Roy sighed beside her. ‘Speak of the devil.’
She swung her legs out of the bed. ‘Yes, darling?’
‘Are you okay?’
‘Yes, darling. Are you?’
‘I woke up.’
‘This again,’ Roy muttered. ‘You really think he needs to do this?’
‘What do you know?’
His eyes narrowed at her. ‘You’re not as clever as you think you are, Maryanne. He’s controlling you.’
She ignored him.
‘Survival skills,’ he said. ‘That’s what you can’t give him. What’s he going to do when you’re not around?’
He had his hand on her wrist, heavy, hot, unmoving. It reminded her of being in the hospital with him while the doctors had been draining Daniel’s skull, everything in the balance, Roy sobbing, needing reassurance. An accident, he’d called it at first, there at the hospital, then a mistake, and now it was no one’s fault.
She leaned back into bed, put her other hand on top of his. ‘Listen to me,’ she said. ‘Forget everything else, change your story however you want to, but don’t forget this. I don’t care about survival skills. If you touch him again, I’ll—’
‘What?’ he said through his teeth. ‘What will you do?’
‘Whatever I have to.’
‘Like what? Call the police, is that what you’re saying?’
‘If I have to, Roy, yes, I will.
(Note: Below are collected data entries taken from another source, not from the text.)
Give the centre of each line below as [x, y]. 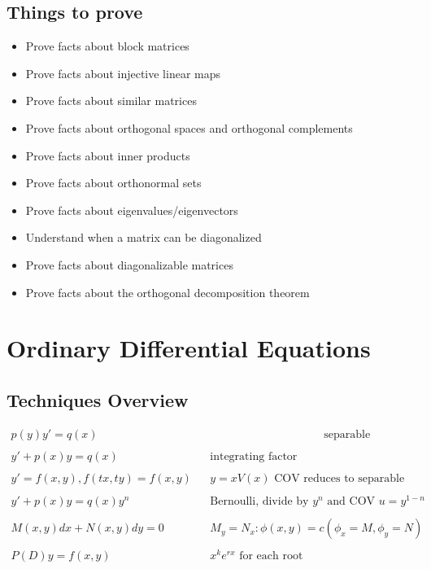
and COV [351, 501]
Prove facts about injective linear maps [123, 73]
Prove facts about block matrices [107, 46]
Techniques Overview [98, 399]
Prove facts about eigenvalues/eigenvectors [132, 210]
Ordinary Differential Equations [189, 348]
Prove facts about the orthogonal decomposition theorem [168, 292]
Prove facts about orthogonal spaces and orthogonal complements [189, 127]
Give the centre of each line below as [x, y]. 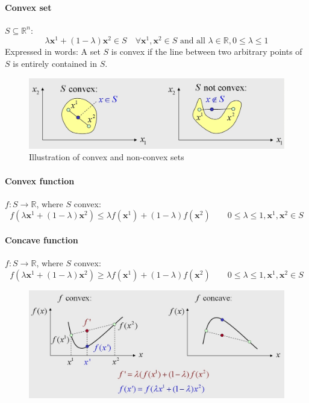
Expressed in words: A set [53, 52]
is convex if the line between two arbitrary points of [207, 52]
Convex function [40, 180]
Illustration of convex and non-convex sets [107, 157]
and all [192, 41]
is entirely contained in [55, 64]
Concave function [42, 240]
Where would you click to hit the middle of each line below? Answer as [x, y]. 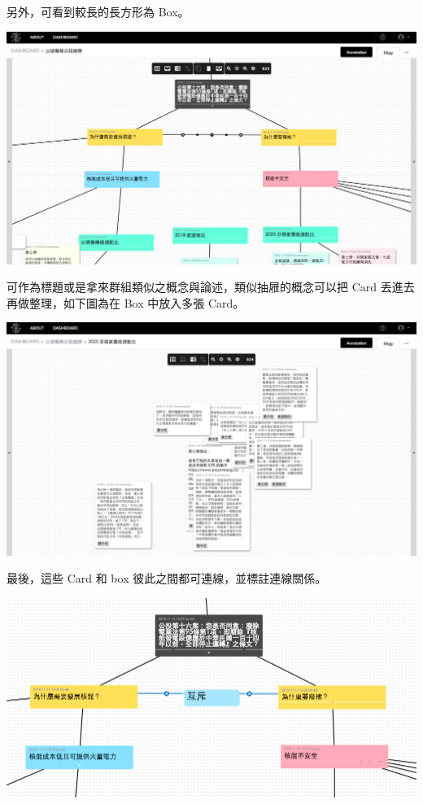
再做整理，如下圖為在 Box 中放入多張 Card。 [126, 302]
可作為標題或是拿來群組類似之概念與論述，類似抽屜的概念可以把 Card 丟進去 [211, 287]
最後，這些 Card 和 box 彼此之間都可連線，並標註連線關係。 [167, 578]
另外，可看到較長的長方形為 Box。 [98, 11]
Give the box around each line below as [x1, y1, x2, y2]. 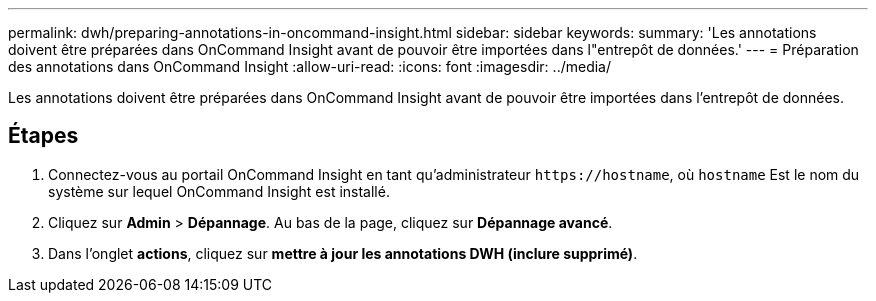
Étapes [8, 123, 79, 149]
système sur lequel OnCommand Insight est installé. [48, 182, 390, 200]
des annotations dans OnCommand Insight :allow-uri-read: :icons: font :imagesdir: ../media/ [8, 58, 611, 75]
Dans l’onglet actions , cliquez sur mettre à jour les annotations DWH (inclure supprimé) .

They’re my children.’
His grip slackened, and before it could tighten again, she was out of bed and out the door.
Daniel’s sheets were sodden.
‘You wet the bed?’
‘I was having a dream.’
‘That’s okay,’ she said.
There was a spare set of sheets for him in his room. She changed them—it was a relief to do something—and put him in new pyjamas. His body felt warm, full of childish heat. As she was putting him back to bed, she stopped and straightened. The smell of cigarette smoke wafted around her. It was coming from nearby, from inside the house.